Problem details: Leaving out only the pictures, write out all the entries exactly.

Material to process:
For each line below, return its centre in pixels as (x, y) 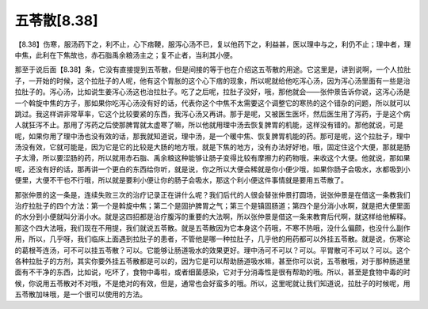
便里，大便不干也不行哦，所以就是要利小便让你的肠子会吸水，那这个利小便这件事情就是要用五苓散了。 (181, 180)
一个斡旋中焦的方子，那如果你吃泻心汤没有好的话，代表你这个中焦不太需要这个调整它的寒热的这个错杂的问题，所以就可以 (212, 103)
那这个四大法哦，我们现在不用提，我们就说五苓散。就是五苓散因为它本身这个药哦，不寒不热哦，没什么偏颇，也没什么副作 (212, 228)
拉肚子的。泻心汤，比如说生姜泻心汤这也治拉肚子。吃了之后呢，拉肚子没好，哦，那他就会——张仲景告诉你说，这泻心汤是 (212, 92)
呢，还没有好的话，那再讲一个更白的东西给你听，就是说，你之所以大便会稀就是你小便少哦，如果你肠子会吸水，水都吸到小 (212, 169)
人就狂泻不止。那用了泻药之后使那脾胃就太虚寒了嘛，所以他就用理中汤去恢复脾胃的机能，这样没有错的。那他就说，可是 (209, 125)
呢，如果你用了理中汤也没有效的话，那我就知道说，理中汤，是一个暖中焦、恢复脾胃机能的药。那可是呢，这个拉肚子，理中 (212, 136)
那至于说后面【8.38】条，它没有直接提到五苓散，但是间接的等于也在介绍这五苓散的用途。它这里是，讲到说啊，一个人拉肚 (213, 70)
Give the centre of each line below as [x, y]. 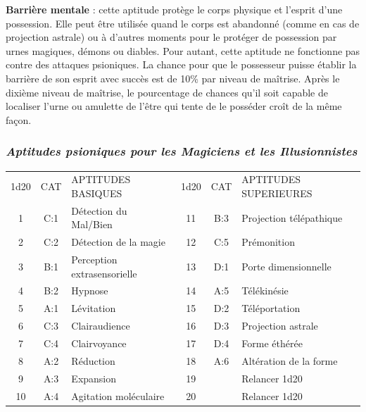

Exercise answer:
For each line below, return its centre in pixels as (x, y) 
便里，大便不干也不行哦，所以就是要利小便让你的肠子会吸水，那这个利小便这件事情就是要用五苓散了。 (181, 180)
一个斡旋中焦的方子，那如果你吃泻心汤没有好的话，代表你这个中焦不太需要这个调整它的寒热的这个错杂的问题，所以就可以 (212, 103)
那这个四大法哦，我们现在不用提，我们就说五苓散。就是五苓散因为它本身这个药哦，不寒不热哦，没什么偏颇，也没什么副作 (212, 228)
拉肚子的。泻心汤，比如说生姜泻心汤这也治拉肚子。吃了之后呢，拉肚子没好，哦，那他就会——张仲景告诉你说，这泻心汤是 (212, 92)
呢，还没有好的话，那再讲一个更白的东西给你听，就是说，你之所以大便会稀就是你小便少哦，如果你肠子会吸水，水都吸到小 (212, 169)
人就狂泻不止。那用了泻药之后使那脾胃就太虚寒了嘛，所以他就用理中汤去恢复脾胃的机能，这样没有错的。那他就说，可是 (209, 125)
呢，如果你用了理中汤也没有效的话，那我就知道说，理中汤，是一个暖中焦、恢复脾胃机能的药。那可是呢，这个拉肚子，理中 (212, 136)
那至于说后面【8.38】条，它没有直接提到五苓散，但是间接的等于也在介绍这五苓散的用途。它这里是，讲到说啊，一个人拉肚 (213, 70)
Give the centre of each line below as [x, y]. 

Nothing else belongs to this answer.